Up until now I’ve had 3 part time jobs- I flip burgers as a short order cook for fast food; I worked as a seasonal worker with a department store in the mall which was the worst job in the world (imagine waking up at 3,4 or 5 am to stock bed sheets and fold towels); finally there is my favorite job to date, sample girl for a food warehouse. It’s fun and I meet interesting and new people every day I work. I ask myself now: how have any of these jobs prepared me to tackle a real job? A job that comes with the responsibility of working, at least, 7-4 every day (did I mention that my degree is a Bachelor of Science in High School Education with an emphasis in English?). That kind of commitment frightens me, how am I supposed to be a role model for the teenagers of today? If you asked me point blank what I think of teenagers I’d probably tell you that they are an interesting breed of people and that I’m almost certain I still am one. I haven’t graduated to the stage in development when the world ceases revolving around me. When I turned 23 last August I was upset that there wasn’t any fanfare accompanying the point at which I could never be 22 again and sing “22” by Taylor Swift and mean it anymore. It was depressing and I felt unloved by everyone I know. If that isn’t the reaction of a teenager then obviously I didn’t “teenager” like everyone.
As for the second thing that scares me: travel. I’m desperately afraid of leaving my comfort zone. For me the world will continue to revolve in it’s perfect sphere as long as I continue to pretend I am still a teenager. My dad still pays my damn bills for God’s sake. I have no real responsibility to do anything except pay for my own gas and bring home the occasional grocery item. At the same time I want to shrug off the boring sameness of the rural countryside I currently see everyday of my life. I want to explore this country, this continent, even this world (and maybe others later, you know, when/ if possible. I’m making a joke people, please laugh). Nightly I look forward to the day that my “Get Out of Missouri” Fund will bloom into fruition, that I will finally get out of this boring little state. Except that lately the reality that I need to find a real job has dimmed the bulb of possibility.
What caused this dimming? The idea of failure, the chance that I would risk everything and disappoint the people that have helped me the most. What happens if I can’t make it work, if I come dragging home one day with no money and no chance to do anything better than be stuck in this hell home of existence depending on the whimsy of the fast food industry to re-hire me? Prodigal Son (Daughter) stories only happen in the Bible and I fear that my father would be too disappointed in me, the daughter that has the “brightest” future. I was (am?) going to the one child of six that will finally make a better life than the others.
I think maybe, hopefully, that there is something out there in the world that is waiting for me to get off my duff and finally take the chance to find it.

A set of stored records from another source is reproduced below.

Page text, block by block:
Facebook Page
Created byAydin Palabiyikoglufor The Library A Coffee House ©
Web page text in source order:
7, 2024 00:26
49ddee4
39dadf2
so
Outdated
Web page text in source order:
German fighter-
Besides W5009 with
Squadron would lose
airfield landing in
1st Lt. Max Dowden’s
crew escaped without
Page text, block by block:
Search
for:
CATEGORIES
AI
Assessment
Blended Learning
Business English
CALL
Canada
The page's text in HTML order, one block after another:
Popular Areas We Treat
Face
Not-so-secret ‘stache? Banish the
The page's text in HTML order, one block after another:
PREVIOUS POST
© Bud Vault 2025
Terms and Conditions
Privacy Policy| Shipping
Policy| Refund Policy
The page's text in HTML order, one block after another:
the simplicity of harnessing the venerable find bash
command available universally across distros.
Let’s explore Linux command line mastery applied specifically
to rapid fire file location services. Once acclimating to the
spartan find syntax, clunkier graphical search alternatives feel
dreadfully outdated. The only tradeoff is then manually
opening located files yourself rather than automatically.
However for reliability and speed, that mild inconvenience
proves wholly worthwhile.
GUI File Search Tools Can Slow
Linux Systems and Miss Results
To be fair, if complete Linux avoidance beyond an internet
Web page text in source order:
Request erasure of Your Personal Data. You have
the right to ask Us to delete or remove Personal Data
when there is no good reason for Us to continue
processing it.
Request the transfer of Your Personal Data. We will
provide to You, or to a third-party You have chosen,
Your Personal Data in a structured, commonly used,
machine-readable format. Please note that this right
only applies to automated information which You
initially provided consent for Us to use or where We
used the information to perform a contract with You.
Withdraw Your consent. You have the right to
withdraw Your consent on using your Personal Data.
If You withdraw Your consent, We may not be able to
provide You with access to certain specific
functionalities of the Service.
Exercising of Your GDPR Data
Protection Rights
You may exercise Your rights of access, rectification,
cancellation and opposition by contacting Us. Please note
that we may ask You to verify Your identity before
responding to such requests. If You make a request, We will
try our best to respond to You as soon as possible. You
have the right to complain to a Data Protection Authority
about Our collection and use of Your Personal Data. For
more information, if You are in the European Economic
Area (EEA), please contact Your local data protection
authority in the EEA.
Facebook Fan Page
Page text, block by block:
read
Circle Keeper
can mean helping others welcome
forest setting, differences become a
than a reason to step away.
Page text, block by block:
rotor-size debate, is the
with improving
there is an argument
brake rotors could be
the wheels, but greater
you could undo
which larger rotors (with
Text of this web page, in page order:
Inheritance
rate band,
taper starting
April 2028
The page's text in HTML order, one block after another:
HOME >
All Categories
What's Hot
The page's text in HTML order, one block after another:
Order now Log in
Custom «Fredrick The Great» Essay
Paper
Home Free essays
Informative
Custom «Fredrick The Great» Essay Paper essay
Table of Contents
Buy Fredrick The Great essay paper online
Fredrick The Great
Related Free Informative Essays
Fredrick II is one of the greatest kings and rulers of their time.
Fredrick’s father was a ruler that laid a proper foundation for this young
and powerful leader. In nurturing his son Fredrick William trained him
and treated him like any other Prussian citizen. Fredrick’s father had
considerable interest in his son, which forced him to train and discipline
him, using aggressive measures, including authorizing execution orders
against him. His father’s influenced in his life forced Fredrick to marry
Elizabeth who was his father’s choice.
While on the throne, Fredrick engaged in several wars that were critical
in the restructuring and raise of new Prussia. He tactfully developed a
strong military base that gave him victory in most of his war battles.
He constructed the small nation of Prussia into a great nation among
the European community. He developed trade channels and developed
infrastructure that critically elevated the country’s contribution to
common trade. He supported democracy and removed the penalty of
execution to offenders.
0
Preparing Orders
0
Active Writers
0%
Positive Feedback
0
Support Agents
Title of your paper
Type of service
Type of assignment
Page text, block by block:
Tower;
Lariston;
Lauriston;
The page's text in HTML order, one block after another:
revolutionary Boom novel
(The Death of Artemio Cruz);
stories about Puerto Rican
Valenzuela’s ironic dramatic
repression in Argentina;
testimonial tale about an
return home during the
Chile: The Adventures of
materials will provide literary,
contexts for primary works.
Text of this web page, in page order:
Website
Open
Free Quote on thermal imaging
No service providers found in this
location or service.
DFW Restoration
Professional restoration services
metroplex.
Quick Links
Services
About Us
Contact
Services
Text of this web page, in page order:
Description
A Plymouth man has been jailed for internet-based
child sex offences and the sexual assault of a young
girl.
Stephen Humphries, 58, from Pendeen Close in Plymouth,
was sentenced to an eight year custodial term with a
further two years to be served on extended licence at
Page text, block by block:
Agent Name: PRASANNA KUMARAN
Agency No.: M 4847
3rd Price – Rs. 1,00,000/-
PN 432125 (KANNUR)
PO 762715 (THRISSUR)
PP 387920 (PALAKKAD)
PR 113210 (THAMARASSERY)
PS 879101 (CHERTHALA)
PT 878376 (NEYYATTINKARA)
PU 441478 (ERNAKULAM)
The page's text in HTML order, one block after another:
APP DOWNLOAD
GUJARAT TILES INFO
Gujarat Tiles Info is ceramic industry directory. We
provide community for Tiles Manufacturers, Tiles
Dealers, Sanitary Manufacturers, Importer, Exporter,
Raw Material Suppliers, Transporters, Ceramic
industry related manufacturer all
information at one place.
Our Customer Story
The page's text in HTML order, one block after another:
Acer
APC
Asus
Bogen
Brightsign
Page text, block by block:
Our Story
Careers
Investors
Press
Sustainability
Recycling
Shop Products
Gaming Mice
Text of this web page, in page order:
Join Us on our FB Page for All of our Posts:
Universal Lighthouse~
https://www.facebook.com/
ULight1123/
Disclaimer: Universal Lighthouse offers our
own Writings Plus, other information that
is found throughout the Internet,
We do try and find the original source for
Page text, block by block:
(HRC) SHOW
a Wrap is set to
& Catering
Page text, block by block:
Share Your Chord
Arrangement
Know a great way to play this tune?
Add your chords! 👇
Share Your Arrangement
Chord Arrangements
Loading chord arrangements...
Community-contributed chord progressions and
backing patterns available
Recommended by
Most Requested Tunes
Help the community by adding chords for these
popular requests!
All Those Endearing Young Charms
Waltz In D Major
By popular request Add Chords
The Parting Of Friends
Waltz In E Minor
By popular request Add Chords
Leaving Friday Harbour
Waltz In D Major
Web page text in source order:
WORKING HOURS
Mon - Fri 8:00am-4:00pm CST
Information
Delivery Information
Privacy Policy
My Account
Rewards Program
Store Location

I just need to find the thing that i want most and let myself have it (kind of like magic from that old Disney movie Halloweentown).
My goal for this month is to overcome failure, I have no idea how I’m going do it but I know that everyday that I get out of bed is a cause for celebration. Maybe February isn’t about failure but rather about celebrating small victories that come from everyday life. I finished two books today, that calls for a celebration…I’ll think I’ll start a new book tonight. I hope dear readers that we will float from the bottom of our doldrum lives to the top of the blue- blue sky like helium balloons. Just be sure to keep those pesky kids from stealing your balloon and sucking all the helium from it. Our lives are limitless in their possibilities and it’s the small things that will change them. Who knows, if it hadn’t snowed tonight I might have gone to the bar and met the guy of my dreams or found my sugar daddy who would finance my wildest dreams. Instead I’ll be curling up on the sofa with a new book, my cat and a cup of hot chocolate.
One day when we’re drifting along in the stars I hope the world shines brightest for us. After all the world belongs to us dreamers and the only way to make those dreams a success is to celebrate every victory, no matter how small. So dear reader, get excited and celebrate anything that makes you smile. I’ll try to be a bit better at accountability and let you know how I’m doing this month.